TASK DETAILS — Set down only these lines, exactly: the line containing "Computer Science and" and all lines through the end of the data below. Omit pictures.

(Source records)
--------------------------------

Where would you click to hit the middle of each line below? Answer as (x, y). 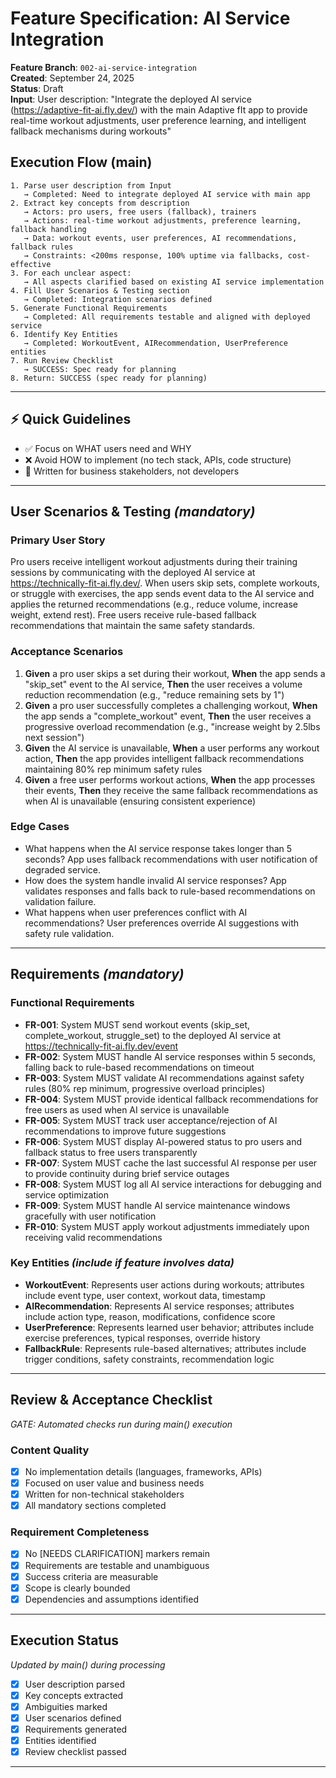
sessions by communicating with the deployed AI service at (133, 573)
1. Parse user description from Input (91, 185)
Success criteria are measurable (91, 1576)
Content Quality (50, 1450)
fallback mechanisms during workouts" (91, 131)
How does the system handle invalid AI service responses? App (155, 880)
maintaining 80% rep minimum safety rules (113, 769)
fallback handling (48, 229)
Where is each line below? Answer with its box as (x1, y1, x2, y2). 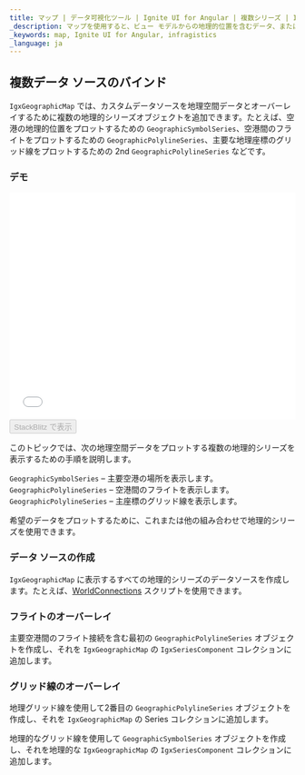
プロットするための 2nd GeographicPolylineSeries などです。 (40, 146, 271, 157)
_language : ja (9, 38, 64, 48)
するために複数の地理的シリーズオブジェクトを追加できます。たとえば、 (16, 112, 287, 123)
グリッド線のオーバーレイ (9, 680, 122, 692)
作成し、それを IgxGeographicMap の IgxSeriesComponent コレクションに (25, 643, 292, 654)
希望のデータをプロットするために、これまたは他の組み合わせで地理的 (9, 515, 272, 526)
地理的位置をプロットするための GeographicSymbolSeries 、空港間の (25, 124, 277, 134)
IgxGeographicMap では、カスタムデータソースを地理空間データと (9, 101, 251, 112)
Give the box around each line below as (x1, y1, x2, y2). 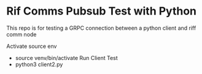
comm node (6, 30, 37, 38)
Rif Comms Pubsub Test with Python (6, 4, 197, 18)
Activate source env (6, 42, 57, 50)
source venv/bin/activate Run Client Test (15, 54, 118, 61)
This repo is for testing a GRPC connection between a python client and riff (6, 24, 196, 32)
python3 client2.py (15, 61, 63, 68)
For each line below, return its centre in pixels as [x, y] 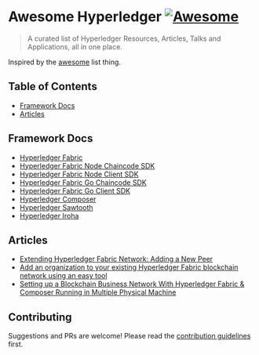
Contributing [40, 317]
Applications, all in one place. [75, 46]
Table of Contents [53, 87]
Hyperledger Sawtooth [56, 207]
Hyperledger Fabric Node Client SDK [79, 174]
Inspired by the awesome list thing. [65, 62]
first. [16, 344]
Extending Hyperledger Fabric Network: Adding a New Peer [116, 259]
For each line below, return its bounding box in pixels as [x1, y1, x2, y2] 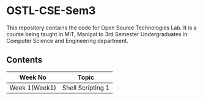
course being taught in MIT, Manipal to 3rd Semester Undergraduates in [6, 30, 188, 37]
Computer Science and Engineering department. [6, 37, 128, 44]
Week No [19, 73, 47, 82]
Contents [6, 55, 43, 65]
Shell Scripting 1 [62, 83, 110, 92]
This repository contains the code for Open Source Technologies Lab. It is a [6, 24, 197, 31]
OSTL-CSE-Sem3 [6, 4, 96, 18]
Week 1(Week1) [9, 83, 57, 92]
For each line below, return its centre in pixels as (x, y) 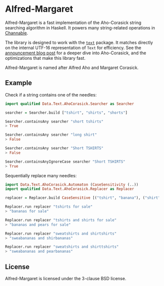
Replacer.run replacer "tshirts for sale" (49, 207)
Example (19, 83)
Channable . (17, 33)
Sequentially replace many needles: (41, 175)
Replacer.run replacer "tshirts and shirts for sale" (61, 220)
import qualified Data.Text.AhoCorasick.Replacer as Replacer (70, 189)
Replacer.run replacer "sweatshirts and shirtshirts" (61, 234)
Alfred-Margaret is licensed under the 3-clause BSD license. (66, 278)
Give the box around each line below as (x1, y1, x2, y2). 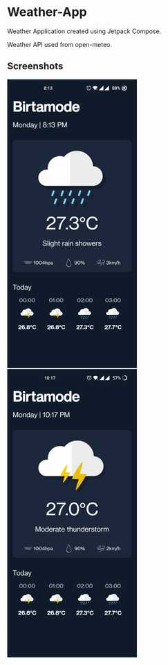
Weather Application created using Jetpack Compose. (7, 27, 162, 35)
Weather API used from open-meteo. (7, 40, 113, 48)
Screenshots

--------------------------------

RESULT OF THIS EXERCISE —
Computer Science and Engineering department. [6, 37, 128, 44]
Week No [19, 73, 47, 82]
Contents [6, 55, 43, 65]
Shell Scripting 1 [62, 83, 110, 92]
This repository contains the code for Open Source Technologies Lab. It is a [6, 24, 197, 31]
OSTL-CSE-Sem3 [6, 4, 96, 18]
Week 1(Week1) [9, 83, 57, 92]
For each line below, return its centre in pixels as (x, y) 
Replacer.run replacer "tshirts for sale" (49, 207)
Example (19, 83)
Channable . (17, 33)
Sequentially replace many needles: (41, 175)
Replacer.run replacer "tshirts and shirts for sale" (61, 220)
import qualified Data.Text.AhoCorasick.Replacer as Replacer (70, 189)
Replacer.run replacer "sweatshirts and shirtshirts" (61, 234)
Alfred-Margaret is licensed under the 3-clause BSD license. (66, 278)
Give the box around each line below as (x1, y1, x2, y2). 
Weather Application created using Jetpack Compose. (7, 27, 162, 35)
Weather API used from open-meteo. (7, 40, 113, 48)
Screenshots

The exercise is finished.